The Atharvans seek to kill them with a variety of incantations or plant-based treatments in order to counter the disease (see XIX.34.9). This approach to disease is quite different compared to the trihumoral theory of Ayurveda.
Remnants of the original Atharvanic thought did persist, as can be seen in Suśruta's medical treatise and in (Garuḍa Purāṇa, karma kāṃḍa - chapter: 164). Here, following the Atharvan theory, the Purāṇic text suggests germs as a cause for leprosy. In the same chapter, Suśruta also expands on the role of helminths in disease. These two can be directly traced back to the Atharvaveda saṃhitā.
The hymn AV I.23-24 describes the disease leprosy and recommends the rajani auṣadhi for its treatment. From the description of the auṣadhi as a black, branching entity with dusky patches, it is very likely that it is a lichen with antibiotic properties. Thus the AV may be one of the earliest texts to record uses of antibiotic agents.

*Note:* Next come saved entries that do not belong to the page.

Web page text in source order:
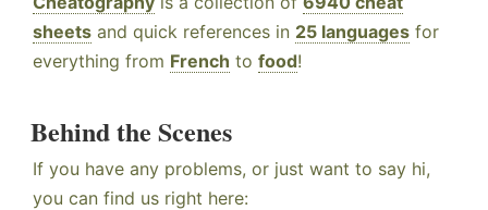
sheets and quick references in 25 languages for
everything from French to food!
Behind the Scenes
If you have any problems, or just want to say hi,
you can find us right here:
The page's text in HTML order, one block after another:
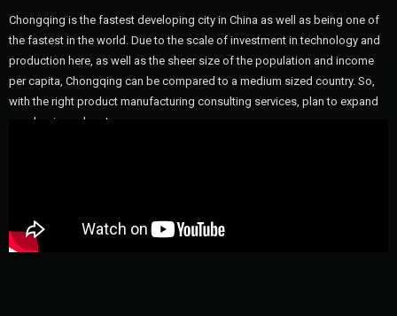
Chongqing is the fastest developing city in China as well as being one of
the fastest in the world. Due to the scale of investment in technology and
production here, as well as the sheer size of the population and income
per capita, Chongqing can be compared to a medium sized country. So,
with the right product manufacturing consulting services, plan to expand
your business here!
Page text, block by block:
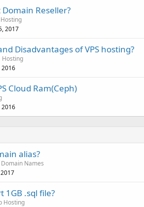
Domain Reseller?
2017
Disadvantages of VPS hosting?
Hosting
2016
Cloud Ram(Ceph)
2016
alias?
Domain Names
1GB .sql file?
Hosting
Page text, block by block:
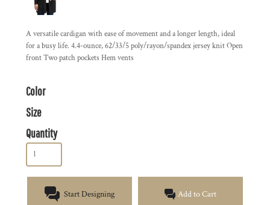
A versatile cardigan with ease of movement and a longer length, ideal
for a busy life. 4.4-ounce, 62/33/5 poly/rayon/spandex jersey knit Open
front Two patch pockets Hem vents
Color
Size
Quantity
Start Designing Add to Cart
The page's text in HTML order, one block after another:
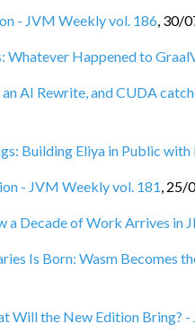
- JVM Weekly vol. 186, 30/
Whatever Happened to
AI Rewrite, and CUDA
Building Eliya in Public
- JVM Weekly vol. 181, 25/
a Decade of Work Arrives in
Is Born: Wasm Becomes
Will the New Edition Bring?
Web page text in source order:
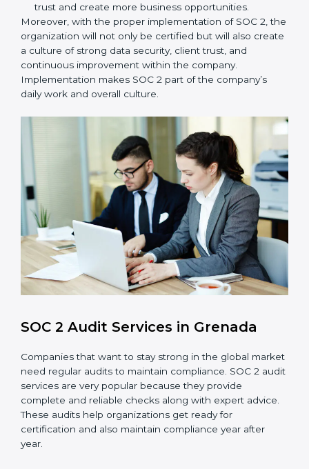
and business processes and improve them to meet
SOC 2 standards.
System Adaptation: Ensure current workflows, IT
tools, and security systems comply with SOC 2
requirements.
Employee Training: Train staff on SOC 2 practices
such as access controls, monitoring, and reporting
checks to achieve SOC 2 objectives like
confidentiality, availability, and integrity.
Internal Control System: Maintain a strong internal
control system for data security and privacy.
Risk Protection : Achieve better protection of
customer information and reduce risks.
Monitoring and Improvement: Conduct regular
checks and improvements in security and
compliance processes.
Brand Trust and Opportunities
: Build stronger
brand trust and create more business
opportunities.
the organization will not only be certified but will also
and continuous improvement within the company.
Implementation makes SOC 2 part of the company’s
daily work and overall culture.
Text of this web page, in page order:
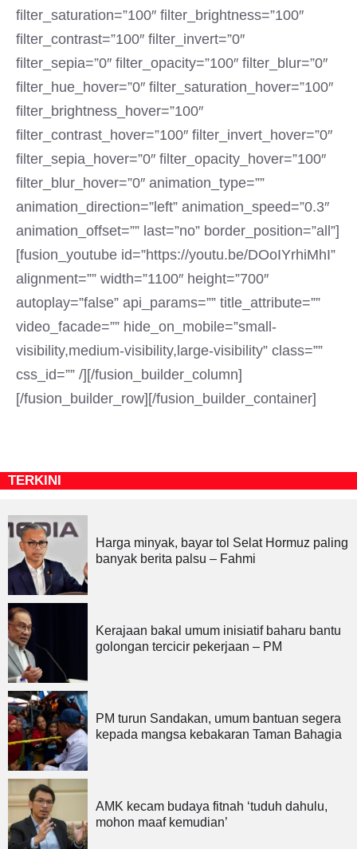
filter_saturation=”100″ filter_brightness=”100″
filter_contrast=”100″ filter_invert=”0″
filter_sepia=”0″ filter_opacity=”100″ filter_blur=”0″
filter_hue_hover=”0″ filter_saturation_hover=”100″
filter_brightness_hover=”100″
filter_contrast_hover=”100″ filter_invert_hover=”0″
filter_sepia_hover=”0″ filter_opacity_hover=”100″
filter_blur_hover=”0″ animation_type=””
animation_direction=”left” animation_speed=”0.3″
animation_offset=”” last=”no” border_position=”all”]
[fusion_youtube id=”https://youtu.be/DOoIYrhiMhI”
alignment=”” width=”1100″ height=”700″
autoplay=”false” api_params=”” title_attribute=””
video_facade=”” hide_on_mobile=”small-
visibility,medium-visibility,large-visibility” class=””
css_id=”” /][/fusion_builder_column]
[/fusion_builder_row][/fusion_builder_container]
TERKINI
Harga minyak, bayar tol Selat Hormuz paling
banyak berita palsu – Fahmi
Kerajaan bakal umum inisiatif baharu bantu
golongan tercicir pekerjaan – PM
PM turun Sandakan, umum bantuan segera
kepada mangsa kebakaran Taman Bahagia
AMK kecam budaya fitnah ‘tuduh dahulu,
mohon maaf kemudian’
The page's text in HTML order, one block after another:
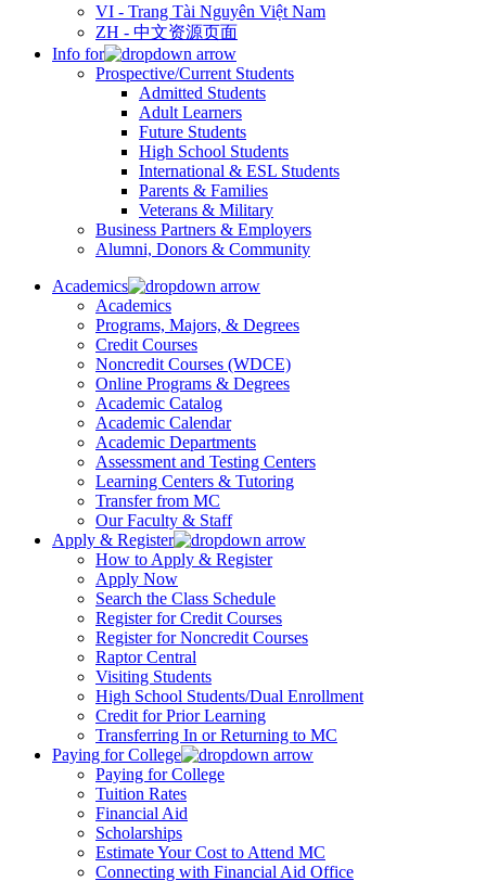
VI - Trang Tài Nguyên Việt Nam
ZH - 中文资源页面
Info for
Prospective/Current Students
Admitted Students
Adult Learners
Future Students
High School Students
International & ESL Students
Parents & Families
Veterans & Military
Business Partners & Employers
Alumni, Donors & Community
Academics
Academics
Programs, Majors, & Degrees
Credit Courses
Noncredit Courses (WDCE)
Online Programs & Degrees
Academic Catalog
Academic Calendar
Academic Departments
Assessment and Testing Centers
Learning Centers & Tutoring
Transfer from MC
Our Faculty & Staff
Apply & Register
How to Apply & Register
Apply Now
Search the Class Schedule
Register for Credit Courses
Register for Noncredit Courses
Raptor Central
Visiting Students
High School Students/Dual Enrollment
Credit for Prior Learning
Transferring In or Returning to MC
Paying for College
Paying for College
Tuition Rates
Financial Aid
Scholarships
Estimate Your Cost to Attend MC
Connecting with Financial Aid Office
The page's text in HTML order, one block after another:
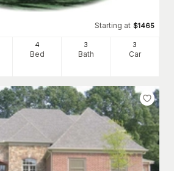
Starting at $1465
4
Bed
3
Bath
3
Car
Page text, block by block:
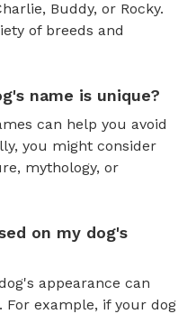
Buddy, or Rocky.
of breeds and
name is unique?
can help you avoid
you might consider
mythology, or
on my dog's
appearance can
For example, if your dog
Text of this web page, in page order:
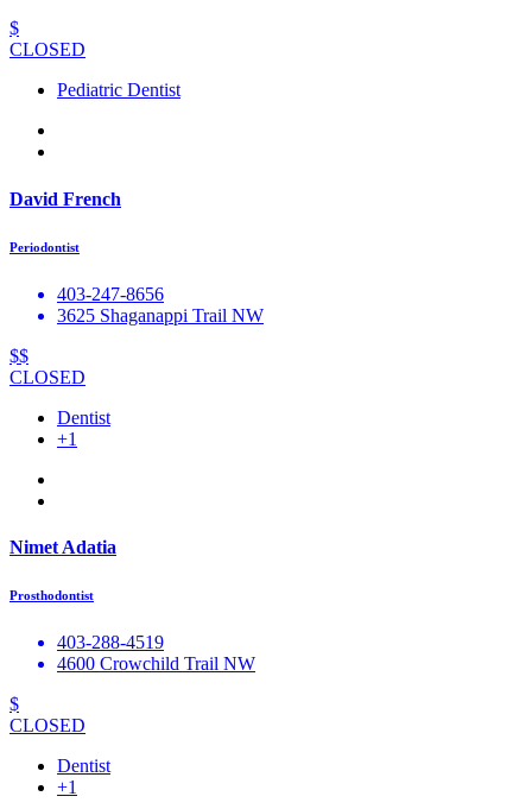
$
CLOSED
Pediatric Dentist
David French
Periodontist
403-247-8656
3625 Shaganappi Trail NW
$$
CLOSED
Dentist
+1
Nimet Adatia
Prosthodontist
403-288-4519
4600 Crowchild Trail NW
$
CLOSED
Dentist
+1
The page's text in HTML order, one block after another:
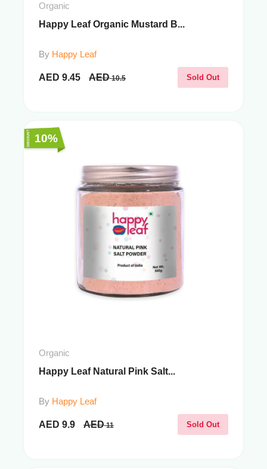
Organic
Happy Leaf Organic Mustard B...
By Happy Leaf
AED 9.45 AED 10.5 Sold Out
10%
Organic
Happy Leaf Natural Pink Salt...
By Happy Leaf
AED 9.9 AED 11 Sold Out
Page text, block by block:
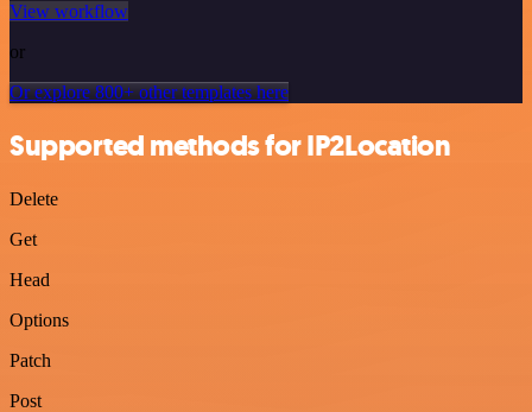
View workflow
or
Or explore 800+ other templates here
Supported methods for IP2Location
Delete
Get
Head
Options
Patch
Post
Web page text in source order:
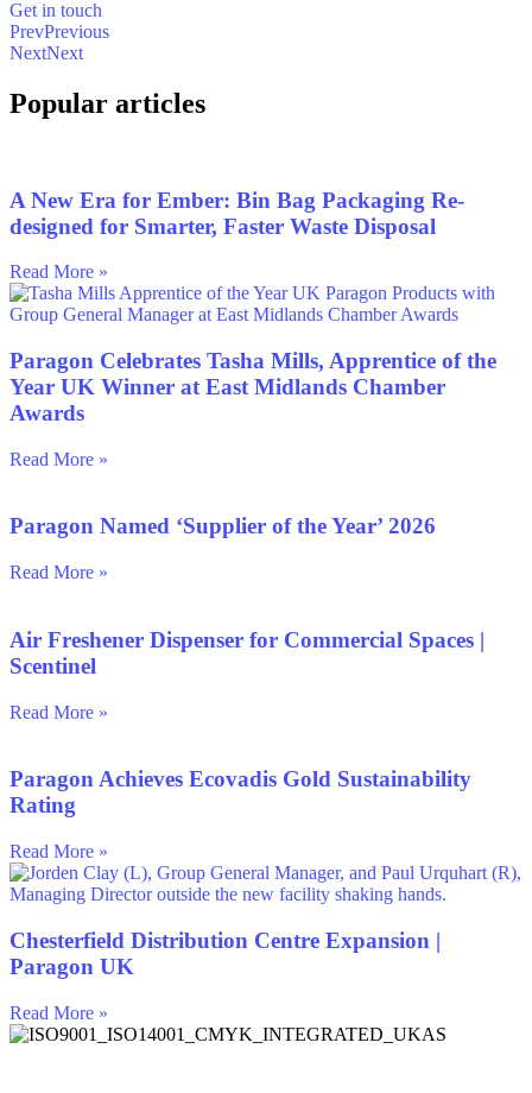
Get in touch
PrevPrevious
NextNext
Popular articles
A New Era for Ember: Bin Bag Packaging Re-
designed for Smarter, Faster Waste Disposal
Read More »
Paragon Celebrates Tasha Mills, Apprentice of the
Year UK Winner at East Midlands Chamber
Awards
Read More »
Paragon Named ‘Supplier of the Year’ 2026
Read More »
Air Freshener Dispenser for Commercial Spaces |
Scentinel
Read More »
Paragon Achieves Ecovadis Gold Sustainability
Rating
Read More »
Chesterfield Distribution Centre Expansion |
Paragon UK
Read More »
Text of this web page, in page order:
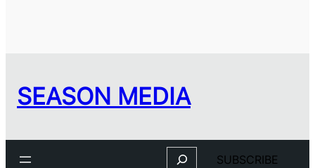
SEASON MEDIA
Search SUBSCRIBE
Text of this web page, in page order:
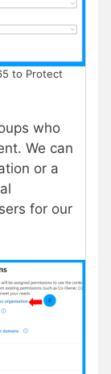
to Protect
who
We can
or a
for our
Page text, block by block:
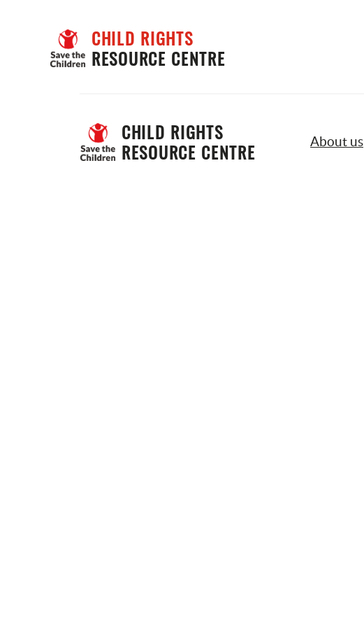
CHILD RIGHTS
RESOURCE CENTRE
CHILD RIGHTS
RESOURCE CENTRE
About us
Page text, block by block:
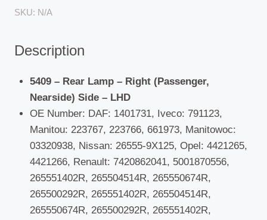
SKU: N/A
Description
5409 – Rear Lamp – Right (Passenger,
Nearside) Side – LHD
OE Number: DAF: 1401731, Iveco: 791123,
Manitou: 223767, 223766, 661973, Manitowoc:
03320938, Nissan: 26555-9X125, Opel: 4421265,
4421266, Renault: 7420862041, 5001870556,
265551402R, 265504514R, 265550674R,
265500292R, 265551402R, 265504514R,
265550674R, 265500292R, 265551402R,
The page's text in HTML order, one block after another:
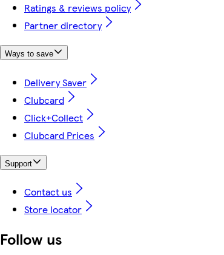
Ratings & reviews policy
Partner directory
Ways to save
Delivery Saver
Clubcard
Click+Collect
Clubcard Prices
Support
Contact us
Store locator
Follow us
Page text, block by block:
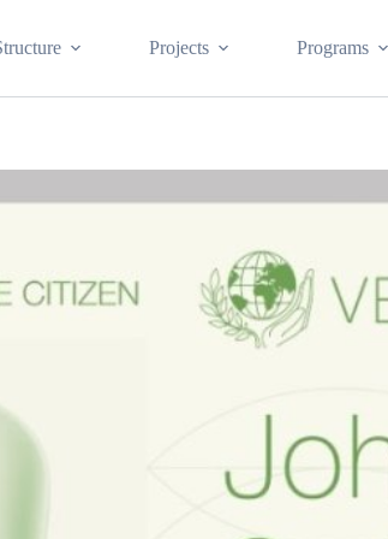
Projects Programs
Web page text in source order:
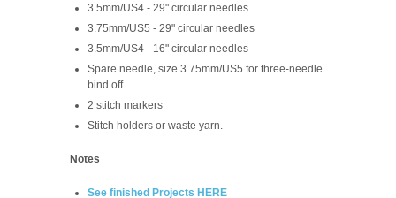
3.5mm/US4 - 29" circular needles
3.75mm/US5 - 29" circular needles
3.5mm/US4 - 16" circular needles
Spare needle, size 3.75mm/US5 for three-needle
bind off
2 stitch markers
Stitch holders or waste yarn.
Notes
See finished Projects HERE
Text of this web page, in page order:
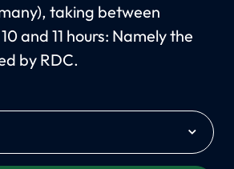
taking between
and 11 hours: Namely the
by RDC.
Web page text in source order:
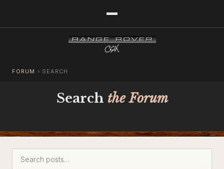
FORUM › SEARCH
Search the Forum
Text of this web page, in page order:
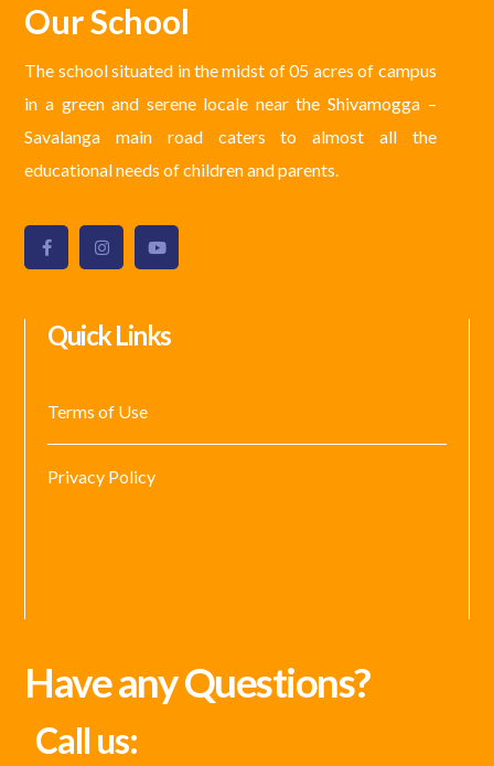
Our School
The school situated in the midst of 05 acres of campus
in a green and serene locale near the Shivamogga –
Savalanga main road caters to almost all the
educational needs of children and parents.
Quick Links
Terms of Use
Privacy Policy
Have any Questions?
Call us:
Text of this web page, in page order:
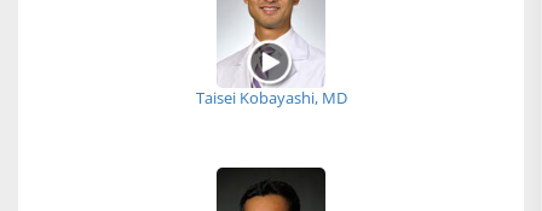
Taisei Kobayashi, MD
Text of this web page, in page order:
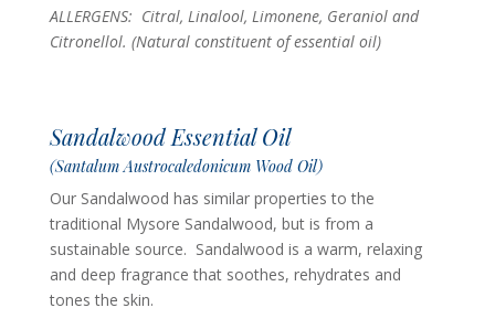
ALLERGENS: Citral, Linalool, Limonene, Geraniol and
Citronellol. (Natural constituent of essential oil)
Sandalwood Essential Oil
(Santalum Austrocaledonicum Wood Oil)
Our Sandalwood has similar properties to the
traditional Mysore Sandalwood, but is from a
sustainable source. Sandalwood is a warm, relaxing
and deep fragrance that soothes, rehydrates and
tones the skin.
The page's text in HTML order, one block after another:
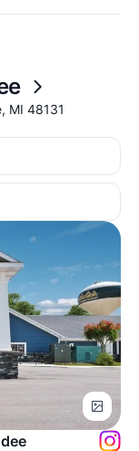
MI 48131
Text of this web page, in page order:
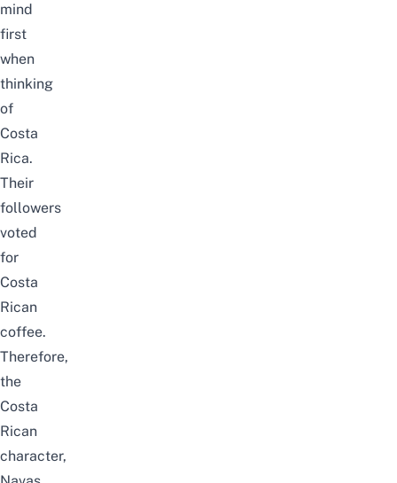
mind
first
when
thinking
of
Costa
Rica.
Their
followers
voted
for
Costa
Rican
coffee.
Therefore,
the
Costa
Rican
character,
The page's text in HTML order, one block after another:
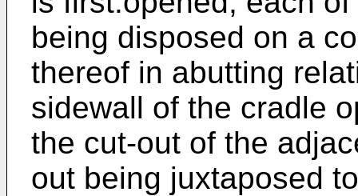
being disposed on a
thereof in abutting
sidewall of the cradle
the cut-out of the
out being juxtaposed
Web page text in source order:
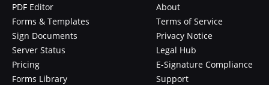
PDF Editor
Forms & Templates
Sign Documents
Server Status
Pricing
Forms Library
About
Terms of Service
Privacy Notice
Legal Hub
E-Signature Compliance
Support
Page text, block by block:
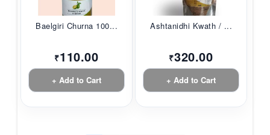
Baelgiri Churna 100...
₹110.00
+ Add to Cart
Ashtanidhi Kwath / ...
₹320.00
+ Add to Cart
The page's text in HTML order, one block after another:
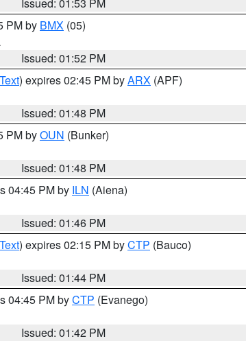
PM by BMX (05)
Issued: 01:52 PM
) expires 02:45 PM byARX (APF)
Issued: 01:48 PM
PM byOUN (Bunker)
Issued: 01:48 PM
04:45 PM by ILN (Aiena)
Issued: 01:46 PM
) expires 02:15 PM byCTP (Bauco)
Issued: 01:44 PM
04:45 PM byCTP (Evanego)
Issued: 01:42 PM
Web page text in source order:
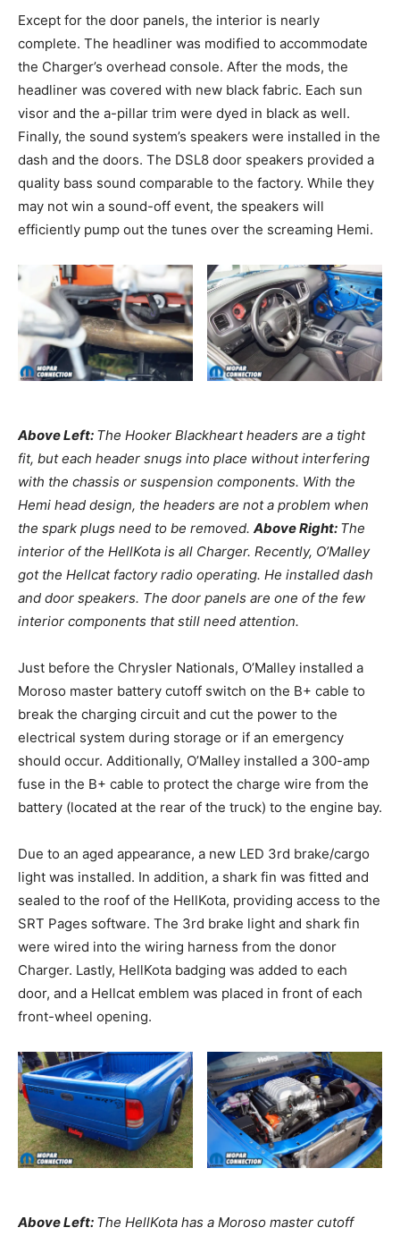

Another area in which the Atharvaveda is of great interest, is the explanation of a number of key metaphysical theories, which are virtually identical to all other spiritual and mystic systems. 

 It includes the theory of aggregates, the systems of the universe, the Intelligence hierarchy, the Egg , the Tree of Life, the Elements and so on.

Philosophical excursions are found in books 8-12. One of the most spectacular expressions of philosophical thought is seen in the hymn XII.I, the Hymn to goddess Earth or the Pṛthivī Sūkta used in the Āgrayana rite. The foundations of Vaiṣeśika Darśana is expressed in the mantra XII.1.26 in which the atoms (Pāṃsu) are described forming the ‘stone’, the ‘stones’ aggregating to form ‘rocks’ and the ‘rocks’ held together to form the Earth.


Early pantheistic thought is seen in the hymn X.7 and the skaṃbha. This skaṃbha is described as what poured out of the Hiraṇyagarbha that was the precursor of the complex world in a very simple form (X.7.28). (Hiraṇyagarba = "The golden womb from which the Universe was formed.") … The hymn also describes a pantheistic nature of the Vedic gods (X.7.38): the units of this spreading entity are the gods even as branches of one tree.

The Atharvaveda thus contains great wisdom and I hope we have been able to capture the essence of this wisdom in our selection and presentation of the prayers.